In one shot, we see Johnny and Omar kissing in the shadows of an alley, shot from a crane as if in an old Hollywood romance. And then the camera pans left, to show Johnny’s ex-skinhead crew kicking over garbage cans just around the corner.

In one extended sequence, the two men start to make love in the back room of the laundrette, a two-way mirror allowing them to see out but no one to see in. In a funny and cheeky scene, Frears cuts back and forth between Johnny and Omar in the back and Omar’s uncle and mistress slow-dancing in the laundrette out front. This leads to a truly unforgettable image, when Johnny goes out front, then comes back to the mirror that Omar is looking through. From our perspective, we see Johnny’s face through the mirror superimposed on top of Omar’s reflection. They are one.
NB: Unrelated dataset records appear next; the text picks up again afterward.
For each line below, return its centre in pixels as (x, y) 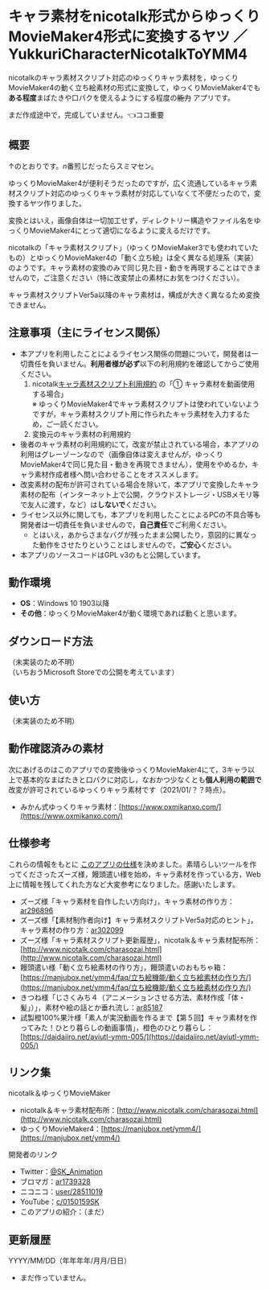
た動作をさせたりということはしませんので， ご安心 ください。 (134, 545)
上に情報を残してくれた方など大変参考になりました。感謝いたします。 (124, 884)
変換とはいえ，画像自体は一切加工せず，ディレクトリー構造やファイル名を (131, 220)
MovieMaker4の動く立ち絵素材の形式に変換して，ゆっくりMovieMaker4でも (135, 87)
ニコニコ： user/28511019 (61, 1192)
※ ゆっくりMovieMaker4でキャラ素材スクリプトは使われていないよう (145, 404)
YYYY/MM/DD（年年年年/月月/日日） (70, 1261)
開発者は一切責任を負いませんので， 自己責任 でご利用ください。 (125, 525)

And then there’s that lick. It happens in broad daylight, as Johnny and Omar are working on the front of the laundrette, watched both by the punkers a few feet away and by a Pakistani gangster in his car. Omar moves to give Johnny a friendly embrace, and on the side of his neck away from the observers, Johnny gives him that iconic lick, then grins saucily.

In an interview that accompanies the Criterion DVD, Frears said the lick was something he came up while shooting, an idea that Day-Lewis took to with glee. It seems almost sweet now, but in 1985, it must have been a daring, transgressive moment for gay audiences used to not seeing themselves on screen, except as in broad stereotypes. Audiences may not have known the name Daniel Day-Lewis until then, but they knew they were watching an actor who liked to take chances.